【航続距離231kmを超える魅力いっぱい】ミニ・エレクトリックへ試乗 183ps

公開 : 2020.03.09 10:20

短い航続距離に目が行ってしまう、EVのミニ・エレクトリック。しかしそれ以外の部分では、かなり優れた競争力を獲得しています。EVを検討したことのなかった人も振り向かせられる、というほどの実力を、英国で評価しました。

英国におけるEVの転換点になる

text:Steve Cropley(スティーブ・クロップリー)
translation:Kenji Nakajima(中嶋健治)

 
純EVのミニ・エレクトリックが英国でデビューする。説明する開発責任者のデイビッド・ジョージには、自信が溢れていた。「ミニ・エレクトリックの発売は、英国におけるEVの転換点になると考えています」

ロンドンの西、オックスフォードシャーで開かれた英国での発表イベント。ジョージの意見が正しいと思わせるのに、充分な印象を得ることができた。

ミニ・エレクトリック(英国仕様)
ミニ・エレクトリック(英国仕様)

2020年には20台以上の純EVの販売が開催れるが、ミニ・エレクトリックの登場はその中でも特に大きな話題となるだろう。英国にとっては、2年前にジャガーIペイスが登場した以来といって良い。

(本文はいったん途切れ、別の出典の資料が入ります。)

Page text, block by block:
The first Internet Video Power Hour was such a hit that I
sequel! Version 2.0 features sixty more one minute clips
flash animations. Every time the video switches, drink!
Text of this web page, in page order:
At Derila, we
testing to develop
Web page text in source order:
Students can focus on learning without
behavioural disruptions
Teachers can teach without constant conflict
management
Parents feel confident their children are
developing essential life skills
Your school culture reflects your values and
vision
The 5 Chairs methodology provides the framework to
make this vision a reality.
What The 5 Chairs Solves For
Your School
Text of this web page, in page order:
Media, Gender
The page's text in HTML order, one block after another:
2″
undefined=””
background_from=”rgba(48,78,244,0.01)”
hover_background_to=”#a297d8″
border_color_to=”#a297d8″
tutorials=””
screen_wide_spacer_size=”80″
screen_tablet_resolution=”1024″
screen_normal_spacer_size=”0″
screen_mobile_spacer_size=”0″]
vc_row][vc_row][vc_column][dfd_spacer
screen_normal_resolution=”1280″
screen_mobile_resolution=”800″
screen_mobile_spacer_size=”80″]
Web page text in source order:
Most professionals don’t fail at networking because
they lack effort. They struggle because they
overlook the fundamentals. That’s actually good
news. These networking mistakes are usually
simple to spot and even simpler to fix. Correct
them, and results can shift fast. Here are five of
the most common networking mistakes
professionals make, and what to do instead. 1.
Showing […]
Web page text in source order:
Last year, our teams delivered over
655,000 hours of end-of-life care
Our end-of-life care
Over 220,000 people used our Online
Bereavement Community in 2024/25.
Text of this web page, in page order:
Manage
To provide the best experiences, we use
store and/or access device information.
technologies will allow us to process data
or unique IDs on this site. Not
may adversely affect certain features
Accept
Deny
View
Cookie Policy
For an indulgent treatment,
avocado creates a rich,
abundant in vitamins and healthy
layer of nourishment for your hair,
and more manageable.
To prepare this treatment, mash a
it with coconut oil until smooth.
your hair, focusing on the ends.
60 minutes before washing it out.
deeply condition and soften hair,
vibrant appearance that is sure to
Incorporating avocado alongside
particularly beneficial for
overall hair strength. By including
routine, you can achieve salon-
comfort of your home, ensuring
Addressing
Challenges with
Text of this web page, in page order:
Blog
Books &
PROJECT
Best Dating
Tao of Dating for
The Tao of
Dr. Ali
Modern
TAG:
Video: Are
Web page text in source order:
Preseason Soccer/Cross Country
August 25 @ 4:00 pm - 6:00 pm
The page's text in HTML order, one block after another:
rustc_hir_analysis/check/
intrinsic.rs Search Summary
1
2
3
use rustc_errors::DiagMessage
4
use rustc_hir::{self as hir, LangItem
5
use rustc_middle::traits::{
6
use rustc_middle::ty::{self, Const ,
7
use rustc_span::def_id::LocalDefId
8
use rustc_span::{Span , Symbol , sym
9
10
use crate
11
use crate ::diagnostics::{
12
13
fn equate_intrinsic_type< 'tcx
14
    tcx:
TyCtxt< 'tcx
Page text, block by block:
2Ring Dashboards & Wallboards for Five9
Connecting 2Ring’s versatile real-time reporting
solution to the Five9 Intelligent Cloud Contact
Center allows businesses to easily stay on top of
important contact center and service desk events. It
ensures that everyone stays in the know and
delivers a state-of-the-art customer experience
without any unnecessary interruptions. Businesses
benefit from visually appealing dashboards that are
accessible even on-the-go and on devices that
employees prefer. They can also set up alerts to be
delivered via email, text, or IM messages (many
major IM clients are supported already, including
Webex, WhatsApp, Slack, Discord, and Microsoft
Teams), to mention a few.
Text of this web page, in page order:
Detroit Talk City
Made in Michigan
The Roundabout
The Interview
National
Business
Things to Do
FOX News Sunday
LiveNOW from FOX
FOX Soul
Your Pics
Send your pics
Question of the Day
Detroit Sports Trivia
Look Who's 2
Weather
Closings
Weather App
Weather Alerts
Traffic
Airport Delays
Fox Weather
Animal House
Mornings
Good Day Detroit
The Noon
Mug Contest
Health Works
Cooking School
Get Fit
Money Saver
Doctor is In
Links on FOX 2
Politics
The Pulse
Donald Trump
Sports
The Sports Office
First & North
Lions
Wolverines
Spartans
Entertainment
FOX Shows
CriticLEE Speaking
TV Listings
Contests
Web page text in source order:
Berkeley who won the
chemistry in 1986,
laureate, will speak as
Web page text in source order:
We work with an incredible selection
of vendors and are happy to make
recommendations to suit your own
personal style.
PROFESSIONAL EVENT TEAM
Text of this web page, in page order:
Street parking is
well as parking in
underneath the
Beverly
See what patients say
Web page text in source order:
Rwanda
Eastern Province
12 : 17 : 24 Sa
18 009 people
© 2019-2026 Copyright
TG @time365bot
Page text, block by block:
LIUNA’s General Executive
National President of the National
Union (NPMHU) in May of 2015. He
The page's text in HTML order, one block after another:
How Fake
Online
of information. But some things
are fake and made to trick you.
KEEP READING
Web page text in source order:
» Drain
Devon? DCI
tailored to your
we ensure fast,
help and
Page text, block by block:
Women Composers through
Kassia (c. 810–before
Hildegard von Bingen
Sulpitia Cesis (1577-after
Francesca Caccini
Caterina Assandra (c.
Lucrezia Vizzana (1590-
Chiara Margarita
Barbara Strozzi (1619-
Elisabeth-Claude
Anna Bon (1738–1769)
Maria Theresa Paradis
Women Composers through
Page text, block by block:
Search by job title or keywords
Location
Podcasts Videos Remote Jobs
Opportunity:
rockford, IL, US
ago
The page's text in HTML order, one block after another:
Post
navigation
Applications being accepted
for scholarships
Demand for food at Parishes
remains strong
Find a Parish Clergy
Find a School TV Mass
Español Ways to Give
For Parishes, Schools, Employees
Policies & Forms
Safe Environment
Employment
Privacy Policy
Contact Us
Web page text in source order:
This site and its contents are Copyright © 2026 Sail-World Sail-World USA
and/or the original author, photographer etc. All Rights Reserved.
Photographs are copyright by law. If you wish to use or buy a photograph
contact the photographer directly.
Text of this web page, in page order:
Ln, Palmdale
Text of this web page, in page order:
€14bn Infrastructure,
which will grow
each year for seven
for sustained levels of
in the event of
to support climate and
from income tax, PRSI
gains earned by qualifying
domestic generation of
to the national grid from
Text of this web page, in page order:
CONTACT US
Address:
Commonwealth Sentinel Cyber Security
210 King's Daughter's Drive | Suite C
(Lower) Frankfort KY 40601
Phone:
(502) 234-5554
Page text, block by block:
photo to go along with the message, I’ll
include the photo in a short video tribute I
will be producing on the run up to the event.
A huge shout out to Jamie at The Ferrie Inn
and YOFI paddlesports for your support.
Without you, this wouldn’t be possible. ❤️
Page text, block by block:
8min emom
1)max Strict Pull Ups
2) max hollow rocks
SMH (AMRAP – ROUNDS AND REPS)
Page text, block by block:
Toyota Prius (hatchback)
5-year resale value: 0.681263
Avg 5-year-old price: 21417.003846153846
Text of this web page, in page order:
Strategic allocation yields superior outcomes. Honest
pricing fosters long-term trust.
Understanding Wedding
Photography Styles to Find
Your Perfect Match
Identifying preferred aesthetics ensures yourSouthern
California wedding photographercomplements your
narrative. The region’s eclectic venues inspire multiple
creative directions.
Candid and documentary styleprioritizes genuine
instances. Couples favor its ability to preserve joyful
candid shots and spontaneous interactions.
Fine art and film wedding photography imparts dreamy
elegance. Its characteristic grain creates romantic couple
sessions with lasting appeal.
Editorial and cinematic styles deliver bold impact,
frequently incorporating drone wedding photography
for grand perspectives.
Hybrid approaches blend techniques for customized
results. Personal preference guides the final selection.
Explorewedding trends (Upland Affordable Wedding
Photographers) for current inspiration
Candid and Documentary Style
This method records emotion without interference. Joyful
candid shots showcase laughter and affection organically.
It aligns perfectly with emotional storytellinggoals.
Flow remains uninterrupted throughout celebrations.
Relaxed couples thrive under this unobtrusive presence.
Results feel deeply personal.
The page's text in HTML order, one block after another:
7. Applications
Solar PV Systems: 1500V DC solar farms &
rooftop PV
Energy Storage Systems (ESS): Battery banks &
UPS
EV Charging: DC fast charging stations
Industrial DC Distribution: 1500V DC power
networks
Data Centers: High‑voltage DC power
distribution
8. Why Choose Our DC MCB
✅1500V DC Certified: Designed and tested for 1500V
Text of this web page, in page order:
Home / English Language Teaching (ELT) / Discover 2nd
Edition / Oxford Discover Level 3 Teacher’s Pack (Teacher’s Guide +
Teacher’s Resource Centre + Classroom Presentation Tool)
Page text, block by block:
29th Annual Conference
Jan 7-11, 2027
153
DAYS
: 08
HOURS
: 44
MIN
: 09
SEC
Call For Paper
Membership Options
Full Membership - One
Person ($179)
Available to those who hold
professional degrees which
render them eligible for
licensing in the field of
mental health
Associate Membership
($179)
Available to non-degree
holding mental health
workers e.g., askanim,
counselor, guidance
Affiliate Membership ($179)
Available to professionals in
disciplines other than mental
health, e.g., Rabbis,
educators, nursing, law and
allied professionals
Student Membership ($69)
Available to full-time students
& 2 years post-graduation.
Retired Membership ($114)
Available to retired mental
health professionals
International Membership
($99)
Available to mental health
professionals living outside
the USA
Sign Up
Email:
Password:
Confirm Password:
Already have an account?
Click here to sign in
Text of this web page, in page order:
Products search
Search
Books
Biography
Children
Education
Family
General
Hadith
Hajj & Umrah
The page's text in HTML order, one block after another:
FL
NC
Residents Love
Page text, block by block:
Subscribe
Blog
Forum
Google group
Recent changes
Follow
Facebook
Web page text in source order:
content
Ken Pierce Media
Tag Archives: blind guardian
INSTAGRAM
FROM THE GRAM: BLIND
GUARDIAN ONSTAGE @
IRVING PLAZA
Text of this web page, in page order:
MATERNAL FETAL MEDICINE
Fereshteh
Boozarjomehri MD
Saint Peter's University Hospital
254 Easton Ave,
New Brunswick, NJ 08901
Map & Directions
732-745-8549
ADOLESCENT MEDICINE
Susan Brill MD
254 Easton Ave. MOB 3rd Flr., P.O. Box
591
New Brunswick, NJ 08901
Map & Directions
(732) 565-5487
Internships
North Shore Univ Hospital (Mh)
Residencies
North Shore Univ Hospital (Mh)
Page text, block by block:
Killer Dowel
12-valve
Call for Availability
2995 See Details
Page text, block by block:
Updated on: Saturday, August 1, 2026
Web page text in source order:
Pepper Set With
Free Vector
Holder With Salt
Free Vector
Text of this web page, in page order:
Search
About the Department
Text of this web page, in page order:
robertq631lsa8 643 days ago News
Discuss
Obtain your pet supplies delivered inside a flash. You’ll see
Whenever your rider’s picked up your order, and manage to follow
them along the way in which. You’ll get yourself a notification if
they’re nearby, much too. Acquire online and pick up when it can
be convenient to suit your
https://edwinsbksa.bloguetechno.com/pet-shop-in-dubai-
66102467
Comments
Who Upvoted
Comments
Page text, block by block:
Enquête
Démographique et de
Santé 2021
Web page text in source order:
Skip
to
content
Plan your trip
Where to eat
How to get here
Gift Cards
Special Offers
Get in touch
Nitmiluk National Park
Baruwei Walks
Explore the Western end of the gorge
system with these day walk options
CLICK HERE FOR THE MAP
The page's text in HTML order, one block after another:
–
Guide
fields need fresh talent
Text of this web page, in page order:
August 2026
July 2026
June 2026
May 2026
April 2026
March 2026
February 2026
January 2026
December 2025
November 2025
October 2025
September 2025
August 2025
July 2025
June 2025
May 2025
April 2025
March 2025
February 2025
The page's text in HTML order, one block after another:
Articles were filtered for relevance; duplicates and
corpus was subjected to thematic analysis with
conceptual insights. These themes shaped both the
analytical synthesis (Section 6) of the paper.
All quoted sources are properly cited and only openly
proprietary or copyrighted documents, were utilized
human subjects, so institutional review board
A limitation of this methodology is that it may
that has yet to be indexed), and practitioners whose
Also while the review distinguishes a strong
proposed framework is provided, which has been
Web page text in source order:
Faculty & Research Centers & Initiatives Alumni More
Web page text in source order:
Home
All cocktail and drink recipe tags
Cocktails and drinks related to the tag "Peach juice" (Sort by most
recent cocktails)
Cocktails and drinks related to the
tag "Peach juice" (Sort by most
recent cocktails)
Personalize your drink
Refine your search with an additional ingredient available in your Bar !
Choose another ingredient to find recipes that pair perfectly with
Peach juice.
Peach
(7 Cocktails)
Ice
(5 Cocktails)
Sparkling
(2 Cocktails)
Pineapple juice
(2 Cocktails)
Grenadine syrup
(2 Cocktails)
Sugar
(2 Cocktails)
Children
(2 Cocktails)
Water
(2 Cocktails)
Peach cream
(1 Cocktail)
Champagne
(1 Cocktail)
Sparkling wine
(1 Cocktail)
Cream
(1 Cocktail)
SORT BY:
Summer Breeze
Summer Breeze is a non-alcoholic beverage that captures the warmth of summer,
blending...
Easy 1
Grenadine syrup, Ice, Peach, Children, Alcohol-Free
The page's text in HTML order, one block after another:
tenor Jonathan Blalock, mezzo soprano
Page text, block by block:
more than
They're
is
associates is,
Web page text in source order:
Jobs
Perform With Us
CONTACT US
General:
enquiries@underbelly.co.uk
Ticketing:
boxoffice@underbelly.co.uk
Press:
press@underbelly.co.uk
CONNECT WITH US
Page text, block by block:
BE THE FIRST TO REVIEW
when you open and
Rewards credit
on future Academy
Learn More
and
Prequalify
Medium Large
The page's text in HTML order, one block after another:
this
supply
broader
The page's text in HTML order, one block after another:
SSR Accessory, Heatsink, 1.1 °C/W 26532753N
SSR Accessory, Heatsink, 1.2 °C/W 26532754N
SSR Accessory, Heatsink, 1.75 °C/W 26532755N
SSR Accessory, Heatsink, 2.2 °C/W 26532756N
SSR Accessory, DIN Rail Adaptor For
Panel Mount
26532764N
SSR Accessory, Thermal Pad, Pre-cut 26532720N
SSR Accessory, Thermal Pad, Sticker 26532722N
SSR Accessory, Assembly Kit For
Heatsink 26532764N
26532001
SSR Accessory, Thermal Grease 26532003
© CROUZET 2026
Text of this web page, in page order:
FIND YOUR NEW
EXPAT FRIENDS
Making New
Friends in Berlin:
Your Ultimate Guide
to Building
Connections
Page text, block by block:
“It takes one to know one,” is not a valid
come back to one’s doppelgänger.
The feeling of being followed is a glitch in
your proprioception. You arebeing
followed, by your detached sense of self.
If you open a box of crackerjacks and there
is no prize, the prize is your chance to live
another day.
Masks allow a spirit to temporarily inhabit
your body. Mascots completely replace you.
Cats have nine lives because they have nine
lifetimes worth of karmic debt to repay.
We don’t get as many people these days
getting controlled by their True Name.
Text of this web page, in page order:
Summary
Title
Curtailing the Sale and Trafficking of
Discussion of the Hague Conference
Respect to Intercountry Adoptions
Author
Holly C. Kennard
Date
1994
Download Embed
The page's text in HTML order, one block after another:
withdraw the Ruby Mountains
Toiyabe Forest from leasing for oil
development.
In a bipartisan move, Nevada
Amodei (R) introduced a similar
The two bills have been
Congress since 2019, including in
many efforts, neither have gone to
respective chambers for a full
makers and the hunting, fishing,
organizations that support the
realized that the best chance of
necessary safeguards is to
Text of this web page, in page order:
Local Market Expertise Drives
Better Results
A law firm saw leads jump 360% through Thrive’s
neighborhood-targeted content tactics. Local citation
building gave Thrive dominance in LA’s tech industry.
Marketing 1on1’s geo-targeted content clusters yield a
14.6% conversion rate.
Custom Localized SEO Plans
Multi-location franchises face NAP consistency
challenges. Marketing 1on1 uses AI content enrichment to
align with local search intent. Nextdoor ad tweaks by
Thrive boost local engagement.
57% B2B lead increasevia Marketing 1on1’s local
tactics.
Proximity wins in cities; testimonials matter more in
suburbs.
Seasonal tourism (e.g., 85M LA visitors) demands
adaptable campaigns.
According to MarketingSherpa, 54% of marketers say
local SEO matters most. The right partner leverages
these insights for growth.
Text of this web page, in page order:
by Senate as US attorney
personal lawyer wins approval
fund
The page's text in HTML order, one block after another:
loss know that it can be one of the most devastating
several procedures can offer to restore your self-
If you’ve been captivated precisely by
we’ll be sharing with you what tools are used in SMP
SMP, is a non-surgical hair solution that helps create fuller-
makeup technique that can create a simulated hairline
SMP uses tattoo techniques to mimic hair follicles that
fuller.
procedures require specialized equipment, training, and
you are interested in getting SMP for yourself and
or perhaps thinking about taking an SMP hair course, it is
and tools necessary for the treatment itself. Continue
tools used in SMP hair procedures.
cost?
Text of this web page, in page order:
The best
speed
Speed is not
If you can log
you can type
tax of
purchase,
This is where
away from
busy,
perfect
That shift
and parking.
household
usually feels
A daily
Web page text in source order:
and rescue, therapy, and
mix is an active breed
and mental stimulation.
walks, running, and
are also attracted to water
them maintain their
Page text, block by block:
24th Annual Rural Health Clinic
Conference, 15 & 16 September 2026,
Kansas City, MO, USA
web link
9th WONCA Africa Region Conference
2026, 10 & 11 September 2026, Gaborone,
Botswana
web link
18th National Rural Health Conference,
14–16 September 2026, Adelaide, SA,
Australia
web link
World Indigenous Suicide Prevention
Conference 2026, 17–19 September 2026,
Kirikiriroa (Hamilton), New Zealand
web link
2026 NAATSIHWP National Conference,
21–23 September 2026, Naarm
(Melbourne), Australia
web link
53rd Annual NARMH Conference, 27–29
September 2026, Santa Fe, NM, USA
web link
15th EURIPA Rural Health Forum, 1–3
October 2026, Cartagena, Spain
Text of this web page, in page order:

これまで何度か触れてきた印象も踏まえて、ミニ・エレクトリックが成功する可能性は高い。すでに英国では、2000名を超える顧客が試乗ぜずに注文している。その多くが、最も高価な仕様を選んでいるという。

バッテリー版のミニは、ミニ全体の生産台数の10%に達している。1週間で500台がラインオフしているという。今のところ、他メーカーのように生産上の問題もないようだ。

今回ミニは、EVモデルに新しい販売方法を採用した。ミニ・エレクトリックには、3段階の装備レベルが存在するだけで、決まったスペックと価格が与えられている。

だがミニらしく、ユーザーは内外装の色やトリムグレード、ホイールなどパーソナライズすることができる。一番下のレベル1であっても、LEDヘッドライトにオートエアコン、デジタルモニターを備えるダッシュボード、レインセンサー・ワイパーにオートライトなど、装備は充実している。

ミニらしい走りとインテリア

レベル3には、パノラミック・サンルーフにハーマン・カードン社製の高音質オーディオが装備され、ホイールは5種類のデザインから選択が可能。英国政府の補助金、3500ポンド(50万円)を引いた価格は、2万4400ポンド(348万円)から3万400ポンド(434万円)となる。

マーケティングの担当者によれば、バランスの良いレベル2が最も多く売れると予測する。だが先んじて興味を持つEVのアーリーアダプターたちの多くは、レベル3を選んでいるという。その内70%の人は、ミニを買うことが初めてだという。

ミニ・エレクトリック(英国仕様)
ミニ・エレクトリック(英国仕様)

車内は、デジタルモニターがドライバーの正面に来るのが新鮮。電力の使用量や航続距離などの情報が表示される。それ以外の操作系やスイッチ類は、既存のエンジンモデルと近似する。

ミニ・エレクトリックの最高出力は183psで、最大トルクは27.4kg-m。ちなみにクーパーは136psだ。ハイブリッド同期と呼ばれるモーターは、BMW i3由来のもので、前輪を駆動する。

コンパクトなモーターと制御機器は、アルミフレーム内に半分組み立てられた状態で工場へ届く。従来の内燃エンジンと同じマウントポイントを用いて、クルマに搭載できる。

リチウムイオン・バッテリーの大部分はリアシート下の、燃料タンクがあった位置に収まっている。残りはトランスミッション・トンネルと呼ばれる車両中央の膨らみに搭載。バッテリー容量は28.9kWhだ。

走りは、かなりミニっぽい。だが、パワートレインからのノイズはほとんど聞き取れないほど静かで、クルマは地面に張り付いたように安定している。

ミニ・エレクトリックの車重は1326kg。ミニ・クーパーと比べると145kg重い。前後の重量配分はほぼ50:50と理想的な数字となっている。